Но ведь и Леонову сталкивание «шнифера» с «Домом союзов» понадобилось для «углубленно-психологического анализа». Ведь и у Леонова тот его герой, который говорит:
«Ну, а если я о потайных корнях человечества любопытствую? Если для меня каждый человек с пупырышком… и о пупырышках любопытствую я?» — говорит это не зря, а для развертывания в романе «подспудного» и «темного».
Тут, следовательно, налицо обычная история с применением литературной традиции к вещам, к которым она, по существу, неприменима. Леонов, не делая поправки на наше время (да ее и нельзя сделать, коль скоро для него выигрышность положения дороже его достоверности), просто переписывает Достоевского, который в таких случаях сталкивал «революцию» с вещами и похуже «шниферов» и вообще писал ее полемически.

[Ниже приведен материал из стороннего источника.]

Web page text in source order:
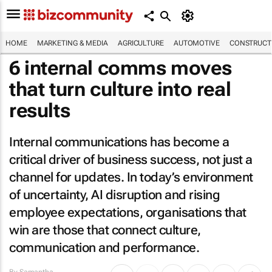
HOME MARKETING & MEDIA AGRICULTURE AUTOMOTIVE
6 internal comms moves
that turn culture into real
results
Internal communications has become a
critical driver of business success, not just a
channel for updates. In today’s environment
of uncertainty, AI disruption and rising
employee expectations, organisations that
win are those that connect culture,
communication and performance.
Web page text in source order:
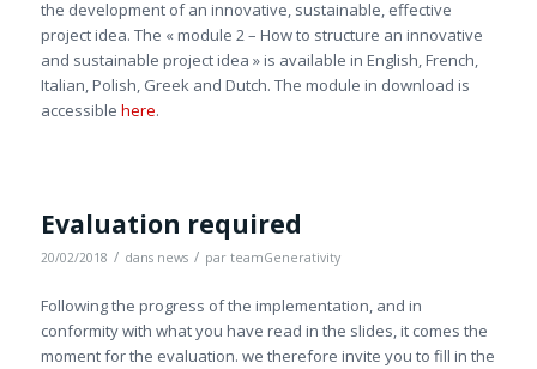
the development of an innovative, sustainable, effective
project idea. The « module 2 – How to structure an innovative
and sustainable project idea » is available in English, French,
Italian, Polish, Greek and Dutch. The module in download is
accessible here.
Evaluation required
20/02/2018 / dans news / par teamGenerativity
Following the progress of the implementation, and in
conformity with what you have read in the slides, it comes the
moment for the evaluation. we therefore invite you to fill in the
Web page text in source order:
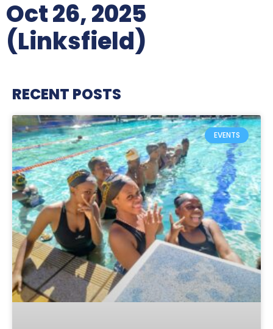
Oct 26, 2025
(Linksfield)
RECENT POSTS
EVENTS
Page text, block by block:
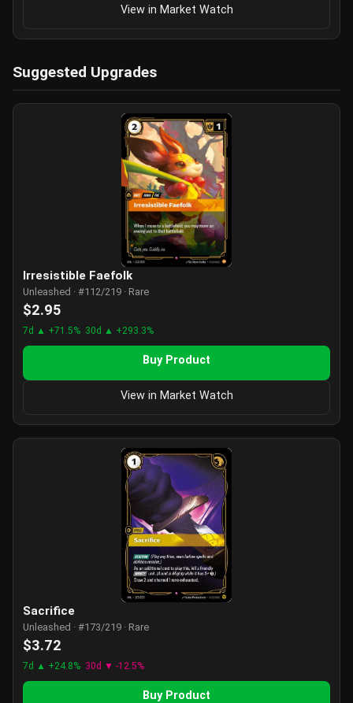
View in Market Watch
Suggested Upgrades
Irresistible Faefolk
Unleashed · #112/219 · Rare
$2.95
7d ▲ +71.5% 30d ▲ +293.3%
Buy Product
View in Market Watch
Sacrifice
Unleashed · #173/219 · Rare
$3.72
7d ▲ +24.8% 30d ▼ -12.5%
Buy Product
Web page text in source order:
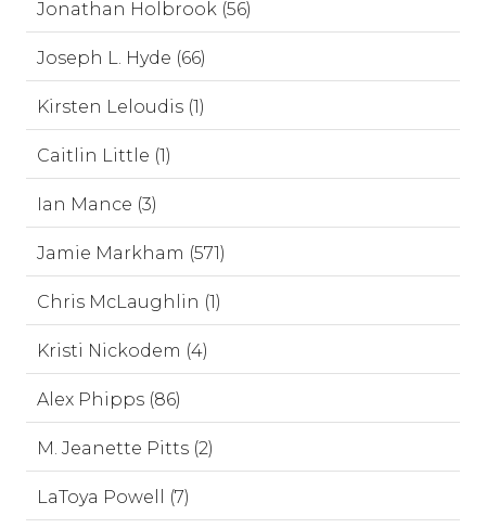
Jonathan Holbrook (56)
Joseph L. Hyde (66)
Kirsten Leloudis (1)
Caitlin Little (1)
Ian Mance (3)
Jamie Markham (571)
Chris McLaughlin (1)
Kristi Nickodem (4)
Alex Phipps (86)
M. Jeanette Pitts (2)
LaToya Powell (7)
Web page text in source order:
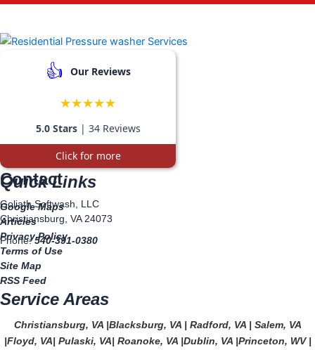
👍 Our Reviews
★★★★★
5.0 Stars| 34 Reviews
Click for more
Contact
Goliath Softwash, LLC
Christiansburg, VA 24073
Phone:540-391-0380
Quick Links
Google Maps
Articles
Privacy Policy
Terms of Use
Site Map
RSS Feed
Service Areas
Christiansburg, VA |Blacksburg, VA | Radford, VA | Salem, VA
|Floyd, VA| Pulaski, VA| Roanoke, VA|Dublin, VA|Princeton, WV|
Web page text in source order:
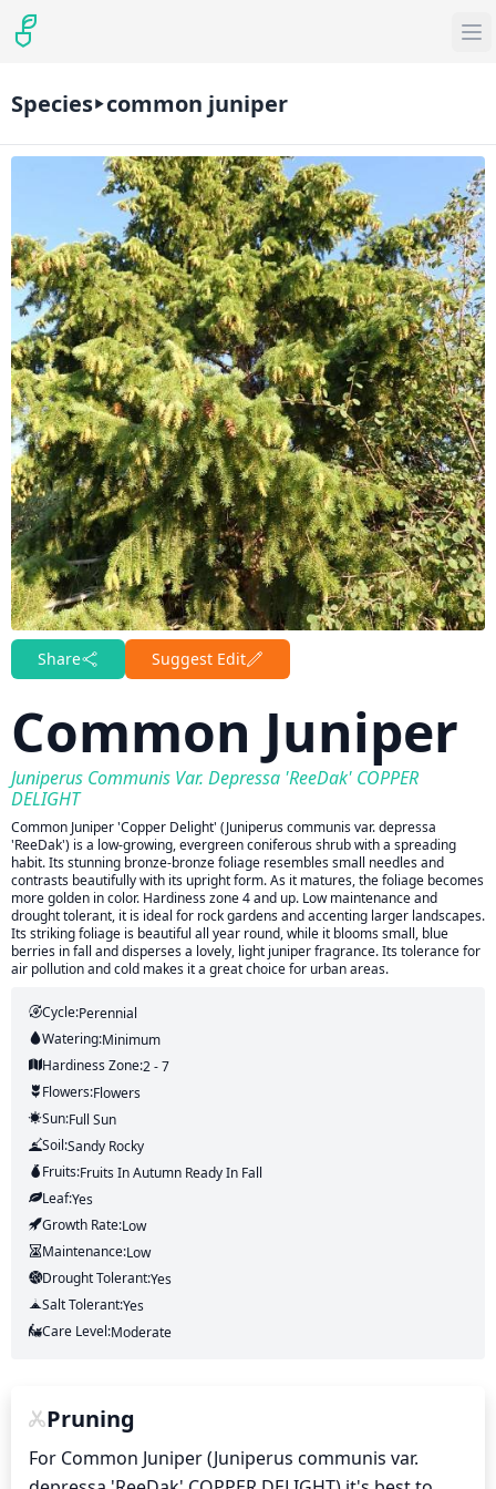
Species common juniper
Share Suggest Edit
Common Juniper
Juniperus Communis Var. Depressa 'ReeDak' COPPER
DELIGHT
Common Juniper 'Copper Delight' (Juniperus communis var. depressa
'ReeDak') is a low-growing, evergreen coniferous shrub with a spreading
habit. Its stunning bronze-bronze foliage resembles small needles and
contrasts beautifully with its upright form. As it matures, the foliage becomes
more golden in color. Hardiness zone 4 and up. Low maintenance and
drought tolerant, it is ideal for rock gardens and accenting larger landscapes.
Its striking foliage is beautiful all year round, while it blooms small, blue
berries in fall and disperses a lovely, light juniper fragrance. Its tolerance for
air pollution and cold makes it a great choice for urban areas.
Cycle:Perennial
Watering:Minimum
Hardiness Zone:2 - 7
Flowers:Flowers
Sun:Full Sun
Soil:Sandy Rocky
Fruits:FruitsIn Autumn Ready In Fall
Leaf:Yes
Growth Rate:Low
Maintenance:Low
Drought Tolerant:Yes
Salt Tolerant:Yes
Care Level:Moderate
Pruning
For Common Juniper (Juniperus communis var.
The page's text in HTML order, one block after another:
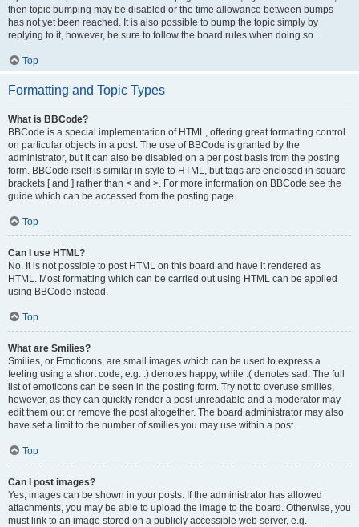
then topic bumping may be disabled or the time allowance between bumps
has not yet been reached. It is also possible to bump the topic simply by
replying to it, however, be sure to follow the board rules when doing so.
Top
Formatting and Topic Types
What is BBCode?
BBCode is a special implementation of HTML, offering great formatting control
on particular objects in a post. The use of BBCode is granted by the
administrator, but it can also be disabled on a per post basis from the posting
form. BBCode itself is similar in style to HTML, but tags are enclosed in square
brackets [ and ] rather than < and >. For more information on BBCode see the
guide which can be accessed from the posting page.
Top
Can I use HTML?
No. It is not possible to post HTML on this board and have it rendered as
HTML. Most formatting which can be carried out using HTML can be applied
using BBCode instead.
Top
What are Smilies?
Smilies, or Emoticons, are small images which can be used to express a
feeling using a short code, e.g. :) denotes happy, while :( denotes sad. The full
list of emoticons can be seen in the posting form. Try not to overuse smilies,
however, as they can quickly render a post unreadable and a moderator may
edit them out or remove the post altogether. The board administrator may also
have set a limit to the number of smilies you may use within a post.
Top
Can I post images?
Yes, images can be shown in your posts. If the administrator has allowed
attachments, you may be able to upload the image to the board. Otherwise, you
must link to an image stored on a publicly accessible web server, e.g.
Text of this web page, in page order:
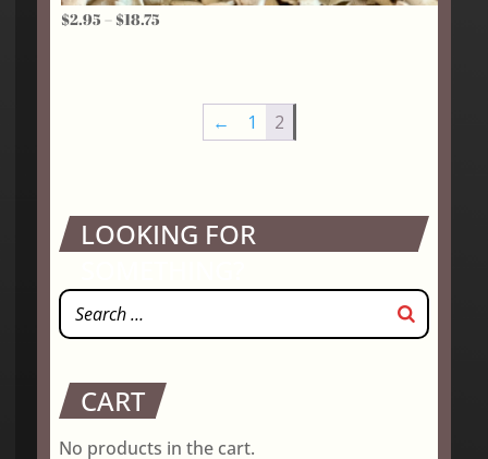
$2.95 – $18.75Price
through
← 1 2
LOOKING FOR
CART
No products in the cart.
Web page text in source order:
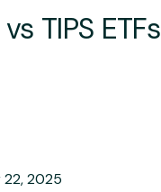
TIPS ETFs
2025
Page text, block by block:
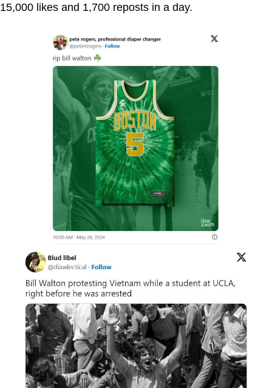
15,000 likes and 1,700 reposts in a day.
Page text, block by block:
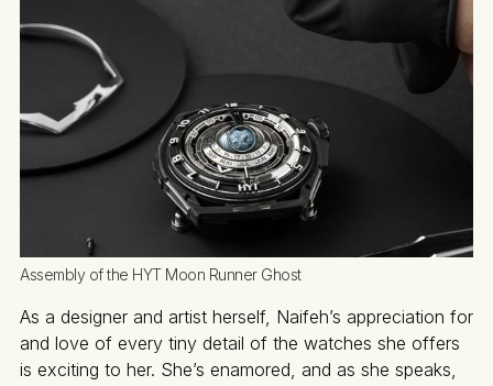
Assembly of the HYT Moon Runner Ghost
As a designer and artist herself, Naifeh’s appreciation for
and love of every tiny detail of the watches she offers
is exciting to her. She’s enamored, and as she speaks,
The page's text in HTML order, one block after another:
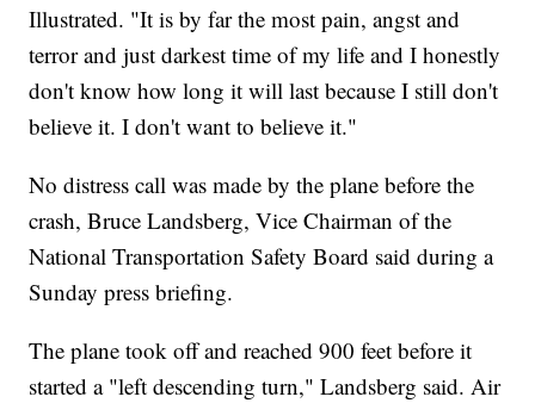
Illustrated. "It is by far the most pain, angst and
terror and just darkest time of my life and I honestly
don't know how long it will last because I still don't
believe it. I don't want to believe it."
No distress call was made by the plane before the
crash, Bruce Landsberg, Vice Chairman of the
National Transportation Safety Board said during a
Sunday press briefing.
The plane took off and reached 900 feet before it
started a "left descending turn," Landsberg said. Air
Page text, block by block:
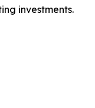
investments.
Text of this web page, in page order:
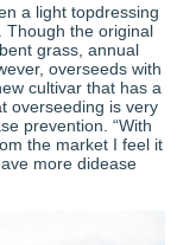
a light topdressing
Though the original
grass, annual
overseeds with
cultivar that has a
overseeding is very
prevention. “With
the market I feel it
more didease
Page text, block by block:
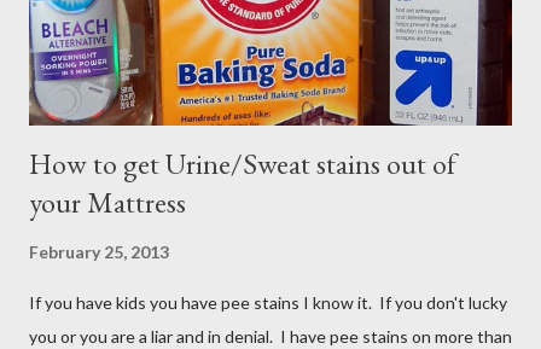
How to get Urine/Sweat stains out of
your Mattress
February 25, 2013
If you have kids you have pee stains I know it. If you don't lucky
you or you are a liar and in denial. I have pee stains on more than
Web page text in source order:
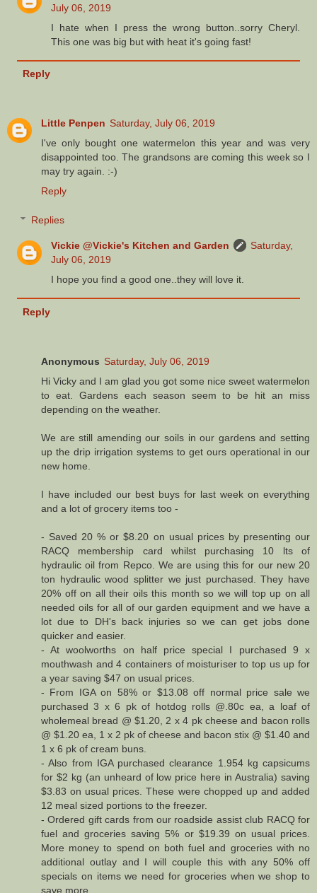
July 06, 2019
I hate when I press the wrong button..sorry Cheryl.
This one was big but with heat it's going fast!
Reply
Little Penpen Saturday, July 06, 2019
I've only bought one watermelon this year and was very
disappointed too. The grandsons are coming this week so I
may try again. :-)
Reply
Replies
Vickie @Vickie's Kitchen and Garden
Saturday,
July 06, 2019
I hope you find a good one..they will love it.
Reply
Anonymous Saturday, July 06, 2019
Hi Vicky and I am glad you got some nice sweet watermelon
to eat. Gardens each season seem to be hit an miss
depending on the weather.
We are still amending our soils in our gardens and setting
up the drip irrigation systems to get ours operational in our
new home.
I have included our best buys for last week on everything
and a lot of grocery items too -
- Saved 20 % or $8.20 on usual prices by presenting our
RACQ membership card whilst purchasing 10 lts of
hydraulic oil from Repco. We are using this for our new 20
ton hydraulic wood splitter we just purchased. They have
20% off on all their oils this month so we will top up on all
needed oils for all of our garden equipment and we have a
lot due to DH's back injuries so we can get jobs done
quicker and easier.
- At woolworths on half price special I purchased 9 x
mouthwash and 4 containers of moisturiser to top us up for
a year saving $47 on usual prices.
- From IGA on 58% or $13.08 off normal price sale we
purchased 3 x 6 pk of hotdog rolls @.80c ea, a loaf of
wholemeal bread @ $1.20, 2 x 4 pk cheese and bacon rolls
@ $1.20 ea, 1 x 2 pk of cheese and bacon stix @ $1.40 and
1 x 6 pk of cream buns.
- Also from IGA purchased clearance 1.954 kg capsicums
for $2 kg (an unheard of low price here in Australia) saving
$3.83 on usual prices. These were chopped up and added
12 meal sized portions to the freezer.
- Ordered gift cards from our roadside assist club RACQ for
fuel and groceries saving 5% or $19.39 on usual prices.
More money to spend on both fuel and groceries with no
additional outlay and I will couple this with any 50% off
specials on items we need for groceries when we shop to
save more.
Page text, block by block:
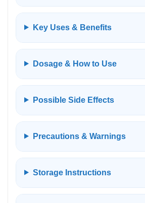
Key Uses & Benefits
Dosage & How to Use
Possible Side Effects
Precautions & Warnings
Storage Instructions
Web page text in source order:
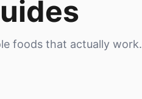
foods that actually work.
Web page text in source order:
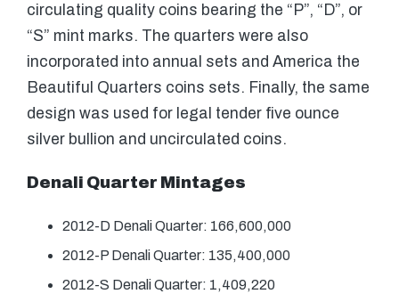
circulating quality coins bearing the “P”, “D”, or
“S” mint marks. The quarters were also
incorporated into annual sets and America the
Beautiful Quarters coins sets. Finally, the same
design was used for legal tender five ounce
silver bullion and uncirculated coins.
Denali Quarter Mintages
2012-D Denali Quarter: 166,600,000
2012-P Denali Quarter: 135,400,000
2012-S Denali Quarter: 1,409,220
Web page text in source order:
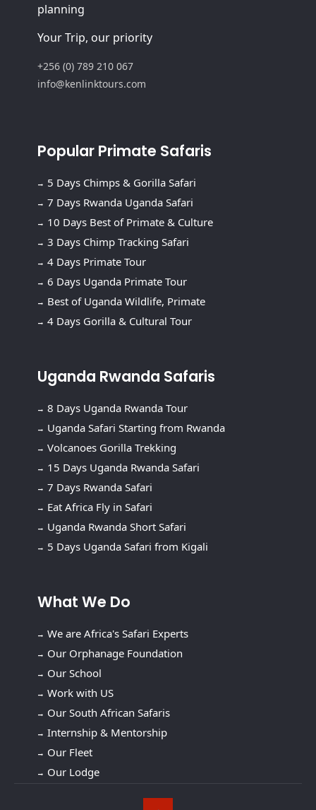
planning
Your Trip, our priority
+256 (0) 789 210 067
info@kenlinktours.com
Popular Primate Safaris
5 Days Chimps & Gorilla Safari
7 Days Rwanda Uganda Safari
10 Days Best of Primate & Culture
3 Days Chimp Tracking Safari
4 Days Primate Tour
6 Days Uganda Primate Tour
Best of Uganda Wildlife, Primate
4 Days Gorilla & Cultural Tour
Uganda Rwanda Safaris
8 Days Uganda Rwanda Tour
Uganda Safari Starting from Rwanda
Volcanoes Gorilla Trekking
15 Days Uganda Rwanda Safari
7 Days Rwanda Safari
Eat Africa Fly in Safari
Uganda Rwanda Short Safari
5 Days Uganda Safari from Kigali
What We Do
We are Africa's Safari Experts
Our Orphanage Foundation
Our School
Work with US
Our South African Safaris
Internship & Mentorship
Our Fleet
Our Lodge
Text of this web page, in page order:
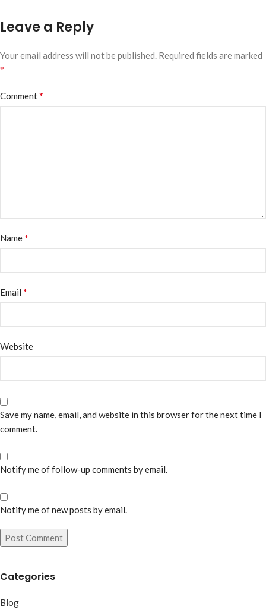
Leave a Reply
Your email address will not be published. Required fields are marked
*
Comment*
Name*
Email *
Website
Save my name, email, and website in this browser for the next time I
comment.
Notify me of follow-up comments by email.
Notify me of new posts by email.
Categories
Blog
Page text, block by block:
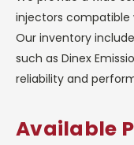
injectors compatible
Our inventory
such as Dinex
reliability and
Available
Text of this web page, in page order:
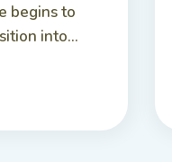
begins to
into...
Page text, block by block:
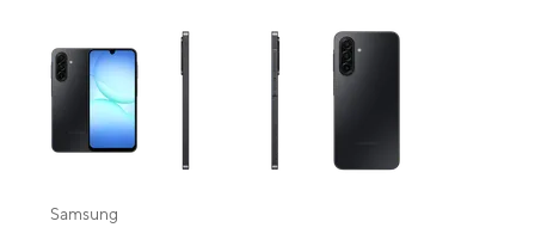
This carousel contains a column of small thumbnails. Selecting a
Samsung

Но Достоевский был человек одного социального заказа, а Леонов — другого. Последнему не из-за чего полемизировать. И вот на этом-то пункте как раз и срывается вся пресловутая «учеба у классиков» и все так называемое красное реставраторство. Тут эта «учеба» и Леоновы всех мастей, оформляющие свой материал вне прямого социального назначения, противостоят нам фронтом.
Спрашивается, почему понадобилось Леонову «ворье»? Конечно, не потому, что оно в какой-то мере социально характеризует эпоху. Он взял «ворье» потому, что, во-первых, его легче взять. Этот кусок лежит под рукой, за ним не нужно далеко ходить, уже имеются соответствующие муровские словари.
И, во-вторых, потому, что так удобнее для драматической интриги — этого неумолимого божества фабульного построения.
Но он не рассчитал, что с таким прилипчивым материалом можно «заиграться». Он-то столкнул его с «Домом союзов», а оказалось, что далеко не все можно оброманить. Об этом писал еще Белинский в своей статье о «Парижских тайнах» Э. Сю.